Input material Start Marker

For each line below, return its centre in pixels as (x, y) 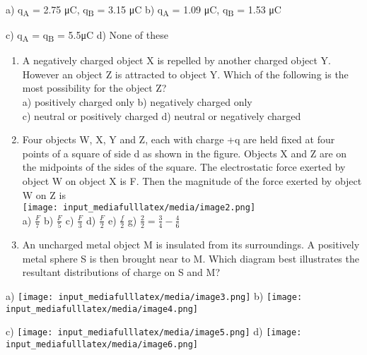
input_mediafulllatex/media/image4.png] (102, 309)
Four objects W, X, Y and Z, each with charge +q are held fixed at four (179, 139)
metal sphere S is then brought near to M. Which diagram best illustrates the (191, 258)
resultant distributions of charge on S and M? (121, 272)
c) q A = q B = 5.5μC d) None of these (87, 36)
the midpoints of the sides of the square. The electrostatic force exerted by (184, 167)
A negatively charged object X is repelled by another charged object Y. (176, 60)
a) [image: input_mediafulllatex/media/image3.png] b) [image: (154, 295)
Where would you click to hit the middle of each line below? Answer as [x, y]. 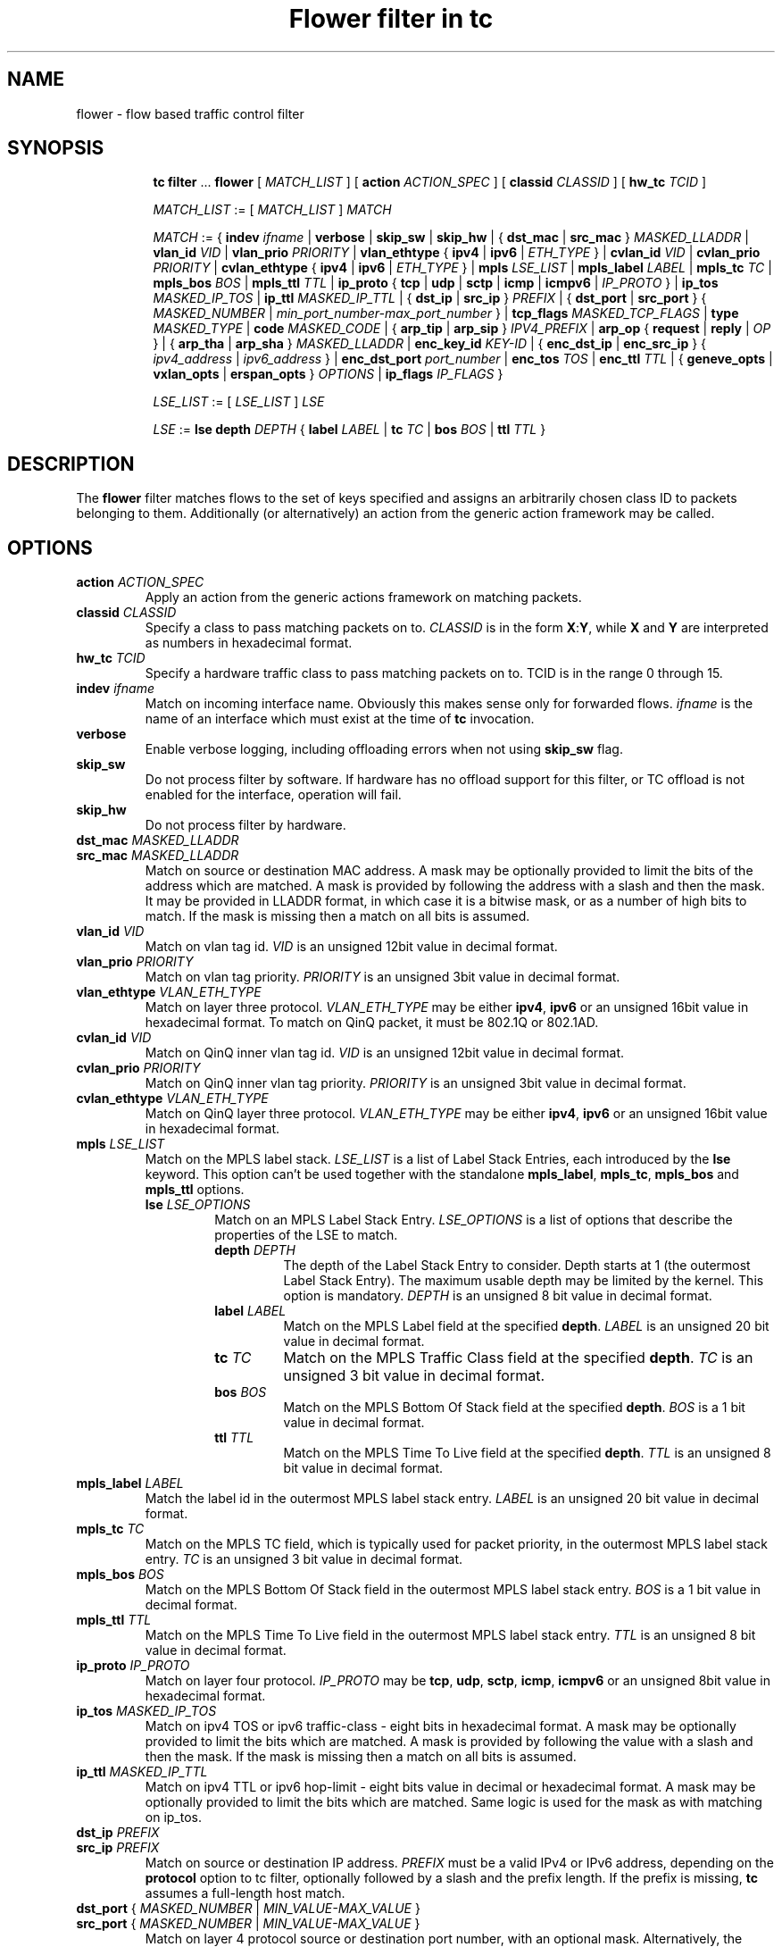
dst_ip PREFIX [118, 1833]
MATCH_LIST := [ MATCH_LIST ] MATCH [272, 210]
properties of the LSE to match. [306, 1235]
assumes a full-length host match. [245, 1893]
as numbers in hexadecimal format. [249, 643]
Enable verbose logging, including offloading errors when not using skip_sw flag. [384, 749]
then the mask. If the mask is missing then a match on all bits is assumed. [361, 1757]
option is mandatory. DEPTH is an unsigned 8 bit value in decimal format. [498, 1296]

Input material End Marker
Input material Start Marker

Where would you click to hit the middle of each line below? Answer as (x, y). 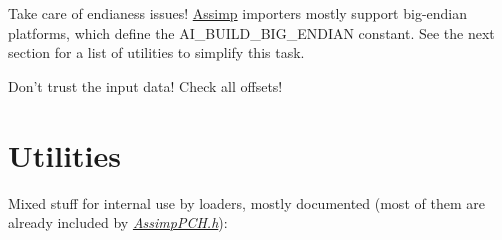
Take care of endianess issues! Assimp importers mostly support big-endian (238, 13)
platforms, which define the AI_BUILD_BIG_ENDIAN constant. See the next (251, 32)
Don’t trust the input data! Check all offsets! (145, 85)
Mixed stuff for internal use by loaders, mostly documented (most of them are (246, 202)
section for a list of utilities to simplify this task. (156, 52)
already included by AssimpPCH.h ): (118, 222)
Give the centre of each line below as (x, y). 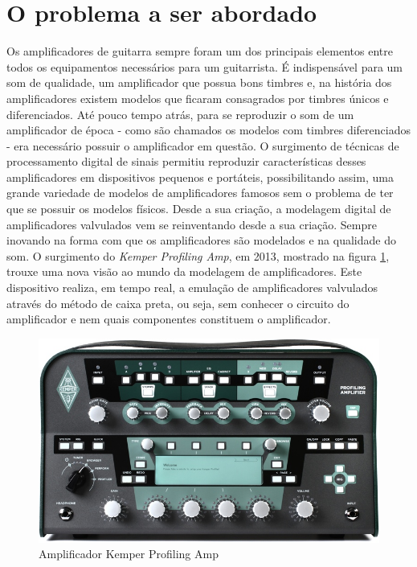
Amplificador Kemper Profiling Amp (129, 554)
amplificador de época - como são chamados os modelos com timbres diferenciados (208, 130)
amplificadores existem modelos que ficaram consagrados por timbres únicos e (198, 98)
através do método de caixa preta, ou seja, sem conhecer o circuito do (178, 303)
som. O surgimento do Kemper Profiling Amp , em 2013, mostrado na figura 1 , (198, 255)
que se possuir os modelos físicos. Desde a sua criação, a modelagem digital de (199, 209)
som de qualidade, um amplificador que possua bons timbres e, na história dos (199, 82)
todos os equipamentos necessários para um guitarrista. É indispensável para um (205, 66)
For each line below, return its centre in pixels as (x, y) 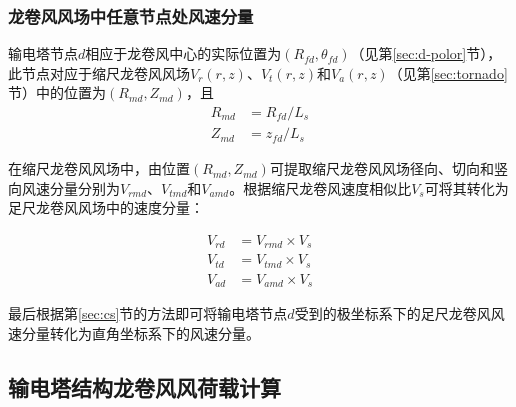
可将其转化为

Input material End Marker

» What is needed
Would you copy the lines above exactly, starting with the one that has "Answer as [x, y]." and ending with the one that has "option is mandatory.", both included, without the pictures?

» Answer box
Where would you click to hit the middle of each line below? Answer as [x, y]. 
dst_ip PREFIX [118, 1833]
MATCH_LIST := [ MATCH_LIST ] MATCH [272, 210]
properties of the LSE to match. [306, 1235]
assumes a full-length host match. [245, 1893]
as numbers in hexadecimal format. [249, 643]
Enable verbose logging, including offloading errors when not using skip_sw flag. [384, 749]
then the mask. If the mask is missing then a match on all bits is assumed. [361, 1757]
option is mandatory. DEPTH is an unsigned 8 bit value in decimal format. [498, 1296]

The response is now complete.